Early modern Ireland was a patriarchal society, heavily reliant on the primogenitary transmission of large freehold estates from father to eldest son, or to the nearest male relative in the absence of a direct male heir. The Williamite confiscation most commonly resulted in disruption or upholding of male landownership because the preponderance of outlaws and forfeiting owners, claimants under the articles of surrender, grantees, and purchasers of lands, were men. At the same time, daughters could and did inherit freehold land and this was evidenced by the appearance of such claims before the trustees at Chichester House. Perhaps more significantly, a land-based economy did not depend upon landowners to turn a profit, and it is clear that the 457 landed estates initially forfeited by the Catholic elite were laden with leasehold and copyhold interests, while the lack of liquidity in land was further offset by mortgages and by the borrowing of money. This suggests that the Irish conception of property ownership closely resembled the English system, where the majority of land was occupied by someone other than the landowner.Footnote 105 By examining these records for evidence of the way in which people owned and conveyed not just freehold land, but leasehold, copyhold, and other property, it is possible to achieve some comprehension of the familial, local, and client networks that underpinned landownership and, in many ways, made the world go round. This is clearly evidenced by the Act of Resumption and by the records of the trustees for the forfeited estates and it is no surprise that the trust's time was so often taken up with issues subsidiary to freehold landownership.

The interests of women and female minors were well represented among those subsidiary claims because the Act of Resumption stipulated that titles to forfeited estates which predated 13 February 1689 were valid and extended protection to the conveyance of property through marriage.Footnote 106 The latter ensured that the provisions of marriage articles and family settlements contracted before 1686 were honoured and this, in turn, lifted the lid on a well-established property market that was heavily reliant upon leasehold and copyhold occupancy and other legal and equitable encumbrances. It makes clear that marriage in seventeenth-century Ireland was negotiated carefully by families, with due consideration given to the potential advantages for both sides. Provisions made for daughters, sisters, wives, and widows demonstrate that the needs of women were considered alongside those of their brothers and husbands. It may not always have translated into practice, but there existed clear legal and cultural precedents for the provision of portions, maintenances, jointures, and dowers.
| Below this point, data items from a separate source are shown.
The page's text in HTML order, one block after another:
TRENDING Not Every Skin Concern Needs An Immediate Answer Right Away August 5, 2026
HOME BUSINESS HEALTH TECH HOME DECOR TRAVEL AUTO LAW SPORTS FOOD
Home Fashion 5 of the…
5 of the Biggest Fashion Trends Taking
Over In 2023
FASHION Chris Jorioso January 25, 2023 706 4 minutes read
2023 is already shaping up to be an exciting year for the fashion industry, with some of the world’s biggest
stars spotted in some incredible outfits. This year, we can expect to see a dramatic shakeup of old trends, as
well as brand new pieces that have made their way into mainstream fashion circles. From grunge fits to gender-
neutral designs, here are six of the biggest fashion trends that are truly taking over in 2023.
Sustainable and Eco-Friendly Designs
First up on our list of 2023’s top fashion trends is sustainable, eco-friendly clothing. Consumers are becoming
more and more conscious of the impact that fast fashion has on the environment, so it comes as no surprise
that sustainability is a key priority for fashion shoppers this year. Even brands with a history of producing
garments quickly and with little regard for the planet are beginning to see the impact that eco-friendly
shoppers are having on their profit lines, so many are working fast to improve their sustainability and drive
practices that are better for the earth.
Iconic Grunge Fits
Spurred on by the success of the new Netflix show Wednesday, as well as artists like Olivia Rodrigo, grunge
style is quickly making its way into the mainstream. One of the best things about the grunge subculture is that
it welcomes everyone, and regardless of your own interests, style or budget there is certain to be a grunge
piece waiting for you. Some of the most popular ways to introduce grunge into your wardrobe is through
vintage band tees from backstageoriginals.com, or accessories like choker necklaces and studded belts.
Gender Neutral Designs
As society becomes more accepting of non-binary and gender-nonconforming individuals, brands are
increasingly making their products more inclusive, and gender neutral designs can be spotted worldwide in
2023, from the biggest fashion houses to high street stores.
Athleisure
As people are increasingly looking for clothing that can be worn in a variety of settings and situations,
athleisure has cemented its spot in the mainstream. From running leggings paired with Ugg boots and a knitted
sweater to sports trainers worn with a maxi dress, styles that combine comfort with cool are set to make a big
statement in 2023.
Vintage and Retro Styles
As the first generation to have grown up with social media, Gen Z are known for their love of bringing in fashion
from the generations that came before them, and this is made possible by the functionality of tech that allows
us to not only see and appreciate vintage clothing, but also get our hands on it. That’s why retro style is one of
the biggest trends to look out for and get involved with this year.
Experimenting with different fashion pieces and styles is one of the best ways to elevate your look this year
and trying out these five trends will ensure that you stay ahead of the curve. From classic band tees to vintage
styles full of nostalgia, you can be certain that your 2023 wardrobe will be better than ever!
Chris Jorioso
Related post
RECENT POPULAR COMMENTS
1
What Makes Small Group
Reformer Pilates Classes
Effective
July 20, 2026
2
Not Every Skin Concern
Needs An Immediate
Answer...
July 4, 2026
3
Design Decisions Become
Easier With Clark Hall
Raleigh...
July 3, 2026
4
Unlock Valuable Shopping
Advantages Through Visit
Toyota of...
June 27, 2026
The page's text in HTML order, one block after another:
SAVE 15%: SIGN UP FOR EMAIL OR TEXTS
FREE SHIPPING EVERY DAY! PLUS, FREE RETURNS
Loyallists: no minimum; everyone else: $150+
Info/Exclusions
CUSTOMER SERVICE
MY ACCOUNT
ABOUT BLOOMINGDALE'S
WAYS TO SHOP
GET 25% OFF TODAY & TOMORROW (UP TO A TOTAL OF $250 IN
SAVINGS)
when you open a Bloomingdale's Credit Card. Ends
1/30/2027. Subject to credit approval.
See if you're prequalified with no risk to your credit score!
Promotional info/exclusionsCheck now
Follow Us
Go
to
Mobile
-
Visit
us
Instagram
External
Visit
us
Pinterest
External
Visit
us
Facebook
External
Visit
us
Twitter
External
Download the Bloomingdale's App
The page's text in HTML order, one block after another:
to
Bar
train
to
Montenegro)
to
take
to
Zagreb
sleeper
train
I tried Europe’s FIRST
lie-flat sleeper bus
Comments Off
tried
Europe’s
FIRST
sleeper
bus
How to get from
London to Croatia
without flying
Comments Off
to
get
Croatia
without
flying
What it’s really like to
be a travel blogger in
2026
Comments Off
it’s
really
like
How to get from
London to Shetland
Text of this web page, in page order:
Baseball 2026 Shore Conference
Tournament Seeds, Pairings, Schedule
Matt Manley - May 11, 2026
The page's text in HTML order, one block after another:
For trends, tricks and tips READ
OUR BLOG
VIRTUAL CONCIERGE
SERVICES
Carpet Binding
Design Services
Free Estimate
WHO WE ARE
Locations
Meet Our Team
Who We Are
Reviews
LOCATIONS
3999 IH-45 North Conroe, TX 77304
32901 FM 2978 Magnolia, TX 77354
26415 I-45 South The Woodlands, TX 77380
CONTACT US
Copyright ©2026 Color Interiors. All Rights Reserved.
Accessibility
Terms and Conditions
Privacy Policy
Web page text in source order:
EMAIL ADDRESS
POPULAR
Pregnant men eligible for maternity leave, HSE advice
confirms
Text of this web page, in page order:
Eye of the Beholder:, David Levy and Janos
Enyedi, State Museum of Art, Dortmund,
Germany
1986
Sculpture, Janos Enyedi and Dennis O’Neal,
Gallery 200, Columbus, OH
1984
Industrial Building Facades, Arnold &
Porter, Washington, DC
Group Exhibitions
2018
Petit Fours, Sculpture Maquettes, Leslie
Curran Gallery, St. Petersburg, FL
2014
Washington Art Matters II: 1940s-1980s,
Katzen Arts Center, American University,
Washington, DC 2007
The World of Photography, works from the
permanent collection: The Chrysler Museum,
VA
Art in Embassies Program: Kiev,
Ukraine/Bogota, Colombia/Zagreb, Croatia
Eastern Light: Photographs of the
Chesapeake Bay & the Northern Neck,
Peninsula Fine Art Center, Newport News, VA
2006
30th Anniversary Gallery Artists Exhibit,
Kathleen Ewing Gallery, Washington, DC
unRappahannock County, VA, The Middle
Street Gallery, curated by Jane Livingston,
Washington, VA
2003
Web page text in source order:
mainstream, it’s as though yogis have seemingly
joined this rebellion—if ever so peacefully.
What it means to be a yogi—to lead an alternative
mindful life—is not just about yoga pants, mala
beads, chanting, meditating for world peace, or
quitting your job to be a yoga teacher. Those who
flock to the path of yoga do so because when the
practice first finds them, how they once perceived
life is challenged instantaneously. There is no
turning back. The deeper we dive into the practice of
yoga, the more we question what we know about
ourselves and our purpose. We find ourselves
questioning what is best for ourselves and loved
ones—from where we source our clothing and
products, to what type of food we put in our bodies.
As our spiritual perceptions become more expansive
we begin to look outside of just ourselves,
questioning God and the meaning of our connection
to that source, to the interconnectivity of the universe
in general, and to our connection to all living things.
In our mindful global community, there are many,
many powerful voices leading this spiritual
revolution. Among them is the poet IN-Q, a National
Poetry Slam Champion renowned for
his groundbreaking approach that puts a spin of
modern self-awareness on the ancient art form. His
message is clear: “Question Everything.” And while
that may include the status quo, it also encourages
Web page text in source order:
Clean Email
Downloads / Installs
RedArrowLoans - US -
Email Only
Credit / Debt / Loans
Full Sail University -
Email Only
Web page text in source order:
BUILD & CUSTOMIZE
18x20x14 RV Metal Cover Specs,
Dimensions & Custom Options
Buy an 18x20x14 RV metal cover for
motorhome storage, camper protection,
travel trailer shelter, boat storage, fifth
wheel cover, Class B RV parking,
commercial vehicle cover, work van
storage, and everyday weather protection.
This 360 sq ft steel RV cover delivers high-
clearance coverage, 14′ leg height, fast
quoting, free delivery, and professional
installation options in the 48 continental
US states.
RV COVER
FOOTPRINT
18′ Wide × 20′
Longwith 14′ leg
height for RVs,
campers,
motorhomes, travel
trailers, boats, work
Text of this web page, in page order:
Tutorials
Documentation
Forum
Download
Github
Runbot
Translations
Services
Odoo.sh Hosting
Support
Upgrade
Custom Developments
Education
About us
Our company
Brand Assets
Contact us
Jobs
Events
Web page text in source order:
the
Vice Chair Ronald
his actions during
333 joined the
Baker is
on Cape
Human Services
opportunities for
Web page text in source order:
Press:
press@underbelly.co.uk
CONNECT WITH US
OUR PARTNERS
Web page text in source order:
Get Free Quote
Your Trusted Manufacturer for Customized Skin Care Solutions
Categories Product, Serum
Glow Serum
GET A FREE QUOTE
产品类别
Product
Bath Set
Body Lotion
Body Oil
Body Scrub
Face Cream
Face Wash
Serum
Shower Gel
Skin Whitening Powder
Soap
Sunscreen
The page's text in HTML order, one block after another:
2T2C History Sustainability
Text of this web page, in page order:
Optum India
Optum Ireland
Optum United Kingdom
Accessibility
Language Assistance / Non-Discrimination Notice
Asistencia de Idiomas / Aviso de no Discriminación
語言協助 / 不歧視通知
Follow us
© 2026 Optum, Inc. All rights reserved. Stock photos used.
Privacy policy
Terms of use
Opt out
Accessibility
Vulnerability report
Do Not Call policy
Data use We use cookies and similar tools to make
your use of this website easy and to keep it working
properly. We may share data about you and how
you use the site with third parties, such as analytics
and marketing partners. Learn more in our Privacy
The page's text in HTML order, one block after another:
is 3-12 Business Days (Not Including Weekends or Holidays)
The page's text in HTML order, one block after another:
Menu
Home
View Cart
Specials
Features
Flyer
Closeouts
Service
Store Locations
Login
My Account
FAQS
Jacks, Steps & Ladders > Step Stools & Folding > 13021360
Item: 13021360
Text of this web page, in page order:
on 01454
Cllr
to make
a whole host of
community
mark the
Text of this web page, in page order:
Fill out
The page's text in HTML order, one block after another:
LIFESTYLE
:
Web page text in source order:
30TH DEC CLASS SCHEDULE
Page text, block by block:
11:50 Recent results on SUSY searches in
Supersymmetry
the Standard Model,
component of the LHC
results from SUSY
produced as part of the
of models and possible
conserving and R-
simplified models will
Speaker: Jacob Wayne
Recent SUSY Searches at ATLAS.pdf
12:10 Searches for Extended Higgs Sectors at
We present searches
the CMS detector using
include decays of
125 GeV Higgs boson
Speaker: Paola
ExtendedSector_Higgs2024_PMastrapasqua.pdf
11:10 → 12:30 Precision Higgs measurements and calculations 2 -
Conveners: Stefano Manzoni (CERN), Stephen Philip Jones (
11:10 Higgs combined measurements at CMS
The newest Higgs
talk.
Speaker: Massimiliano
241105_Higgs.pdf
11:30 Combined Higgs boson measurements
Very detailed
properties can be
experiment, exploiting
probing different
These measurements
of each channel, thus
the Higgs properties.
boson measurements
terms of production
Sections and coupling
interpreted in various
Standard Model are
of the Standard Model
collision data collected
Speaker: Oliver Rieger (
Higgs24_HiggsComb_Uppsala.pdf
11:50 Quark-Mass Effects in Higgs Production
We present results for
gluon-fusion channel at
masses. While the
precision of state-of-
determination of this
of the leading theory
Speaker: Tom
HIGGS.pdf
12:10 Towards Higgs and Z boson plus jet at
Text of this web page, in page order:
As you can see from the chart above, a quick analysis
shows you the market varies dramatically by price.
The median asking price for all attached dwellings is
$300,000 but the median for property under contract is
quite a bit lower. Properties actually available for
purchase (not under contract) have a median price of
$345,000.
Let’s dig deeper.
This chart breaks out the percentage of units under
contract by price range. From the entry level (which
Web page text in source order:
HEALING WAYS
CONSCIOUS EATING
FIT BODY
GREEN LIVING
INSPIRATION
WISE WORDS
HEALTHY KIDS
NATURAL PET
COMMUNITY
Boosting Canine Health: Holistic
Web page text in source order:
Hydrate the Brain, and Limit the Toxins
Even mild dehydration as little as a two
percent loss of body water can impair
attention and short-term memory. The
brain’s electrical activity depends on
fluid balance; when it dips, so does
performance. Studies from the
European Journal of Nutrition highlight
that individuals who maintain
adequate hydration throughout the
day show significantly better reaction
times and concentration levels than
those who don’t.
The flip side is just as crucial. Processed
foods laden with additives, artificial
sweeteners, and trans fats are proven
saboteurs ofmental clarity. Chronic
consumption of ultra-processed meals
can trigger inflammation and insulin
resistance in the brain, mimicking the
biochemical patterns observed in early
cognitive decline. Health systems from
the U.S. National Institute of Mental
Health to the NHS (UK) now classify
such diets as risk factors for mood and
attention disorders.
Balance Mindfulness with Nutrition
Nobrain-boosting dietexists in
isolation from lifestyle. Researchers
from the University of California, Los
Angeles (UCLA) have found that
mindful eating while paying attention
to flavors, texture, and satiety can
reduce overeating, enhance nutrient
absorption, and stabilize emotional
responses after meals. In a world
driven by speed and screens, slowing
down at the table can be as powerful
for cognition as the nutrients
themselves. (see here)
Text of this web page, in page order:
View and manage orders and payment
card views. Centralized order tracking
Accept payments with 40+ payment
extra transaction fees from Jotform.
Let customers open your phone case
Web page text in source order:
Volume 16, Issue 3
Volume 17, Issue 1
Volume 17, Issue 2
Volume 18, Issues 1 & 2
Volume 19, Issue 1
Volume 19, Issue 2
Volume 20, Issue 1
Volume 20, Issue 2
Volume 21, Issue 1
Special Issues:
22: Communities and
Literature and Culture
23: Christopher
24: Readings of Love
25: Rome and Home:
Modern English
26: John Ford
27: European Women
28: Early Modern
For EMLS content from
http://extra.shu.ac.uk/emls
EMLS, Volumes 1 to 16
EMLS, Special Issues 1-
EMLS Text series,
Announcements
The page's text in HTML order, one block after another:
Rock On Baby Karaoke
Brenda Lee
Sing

In fact, evidence points to a system in which marriage articles acted as a partial check to common law coverture, and that the negotiation and realization of marriages in seventeenth-century Ireland came to resemble or replicate practices in England.Footnote 107 The relative prevalence of women who claimed mortgages and debts, too, indicates that their role in the Irish economy was far from one-dimensional and that their participation in equitable exchanges was essential.Footnote 108

Claims were entered regardless of religion, but it is clear that the claims of Catholic women and female minors took on a different significance in the context of the Williamite confiscation. The legally extractable nature of female entitlements meant that many individuals and families impacted by the forfeiture of an estate were offered hope by the Act of Resumption. A man might have lost his freehold estate, but his wife's jointure could reasonably be expected to secure a not insignificant part of those lands for her lifetime; a son might be outlawed and dispossessed, but his widowed mother could claim dower or thirds off his forfeited estate; and a father might have lost his estate, but his children could justifiably claim their portions. The List and the records of the trust thus reveal something material about the survival of Catholic families in the immediate aftermath of the confiscation and in the longer term. The importance of such entitlements was underlined by the fact that some women, or their representatives, continued to pursue jointures and portions in the years after the conclusion of the trust's commission in Dublin.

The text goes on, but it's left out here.